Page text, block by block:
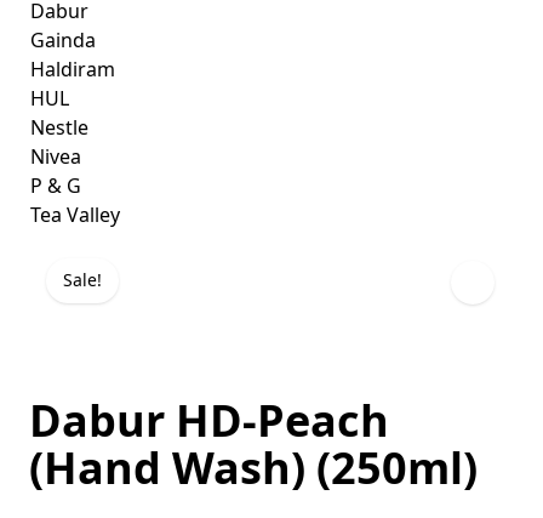
Dabur
Gainda
Haldiram
HUL
Nestle
Nivea
P & G
Tea Valley
Sale!
Dabur HD-Peach
(Hand Wash) (250ml)
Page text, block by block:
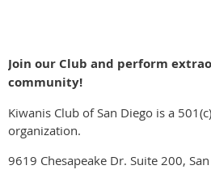
Join our Club and perform
community!
Kiwanis Club of San Diego is a
organization.
9619 Chesapeake Dr. Suite 200,
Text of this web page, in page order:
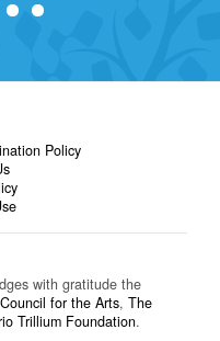
Policy
with gratitude the
for the Arts, The
Trillium Foundation.
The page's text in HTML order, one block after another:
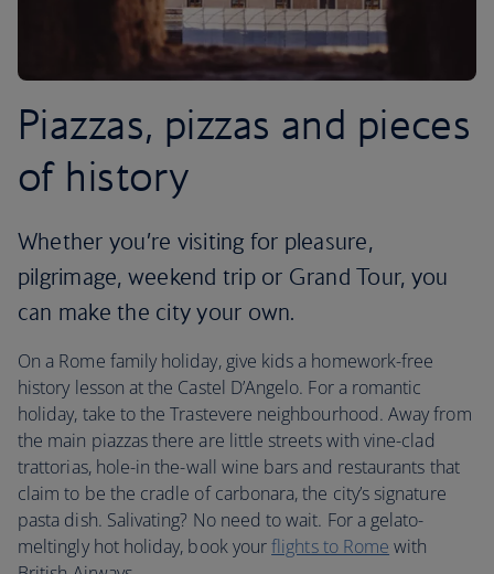
Piazzas, pizzas and pieces
of history
Whether you’re visiting for pleasure,
pilgrimage, weekend trip or Grand Tour, you
can make the city your own.
On a Rome family holiday, give kids a homework-free
history lesson at the Castel D’Angelo. For a romantic
holiday, take to the Trastevere neighbourhood. Away from
the main piazzas there are little streets with vine-clad
trattorias, hole-in the-wall wine bars and restaurants that
claim to be the cradle of carbonara, the city’s signature
pasta dish. Salivating? No need to wait. For a gelato-
meltingly hot holiday, book yourflights to Rome with
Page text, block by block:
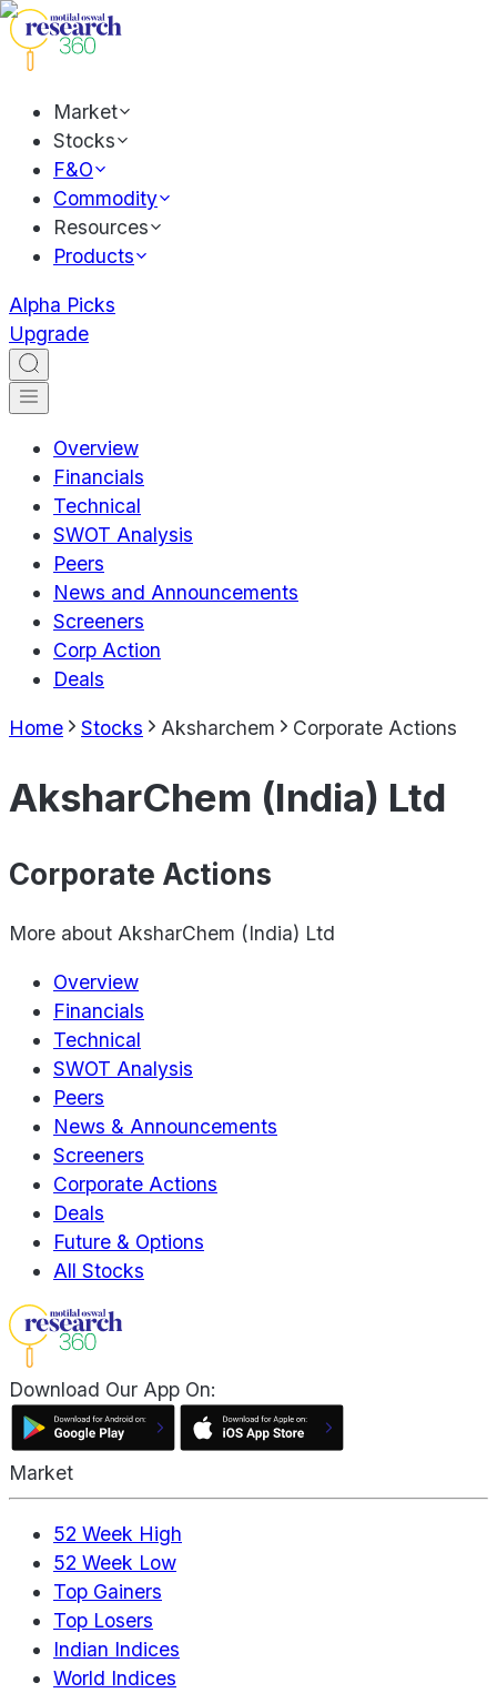
Market
Stocks
F&O
Commodity
Resources
Products
Alpha Picks
Upgrade
Overview
Financials
Technical
SWOT Analysis
Peers
News and Announcements
Screeners
Corp Action
Deals
Home Stocks Aksharchem Corporate Actions
AksharChem (India) Ltd
Corporate Actions
More about AksharChem (India) Ltd
Overview
Financials
Technical
SWOT Analysis
Peers
News & Announcements
Screeners
Corporate Actions
Deals
Future & Options
All Stocks
Download Our App On:
Market
52 Week High
52 Week Low
Top Gainers
Top Losers
Indian Indices
World Indices

▶ TASK GOAL:
The answer must consist of the entries above, reproduced word for word, without any pictures.

▶ TASK RESPONSE:
Page text, block by block:
Dabur
Gainda
Haldiram
HUL
Nestle
Nivea
P & G
Tea Valley
Sale!
Dabur HD-Peach
(Hand Wash) (250ml)
Page text, block by block:
Join our Club and perform
community!
Kiwanis Club of San Diego is a
organization.
9619 Chesapeake Dr. Suite 200,
Text of this web page, in page order:
Policy
with gratitude the
for the Arts, The
Trillium Foundation.
The page's text in HTML order, one block after another:
Piazzas, pizzas and pieces
of history
Whether you’re visiting for pleasure,
pilgrimage, weekend trip or Grand Tour, you
can make the city your own.
On a Rome family holiday, give kids a homework-free
history lesson at the Castel D’Angelo. For a romantic
holiday, take to the Trastevere neighbourhood. Away from
the main piazzas there are little streets with vine-clad
trattorias, hole-in the-wall wine bars and restaurants that
claim to be the cradle of carbonara, the city’s signature
pasta dish. Salivating? No need to wait. For a gelato-
meltingly hot holiday, book yourflights to Rome with
Page text, block by block:
Market
Stocks
F&O
Commodity
Resources
Products
Alpha Picks
Upgrade
Overview
Financials
Technical
SWOT Analysis
Peers
News and Announcements
Screeners
Corp Action
Deals
Home Stocks Aksharchem Corporate Actions
AksharChem (India) Ltd
Corporate Actions
More about AksharChem (India) Ltd
Overview
Financials
Technical
SWOT Analysis
Peers
News & Announcements
Screeners
Corporate Actions
Deals
Future & Options
All Stocks
Download Our App On:
Market
52 Week High
52 Week Low
Top Gainers
Top Losers
Indian Indices
World Indices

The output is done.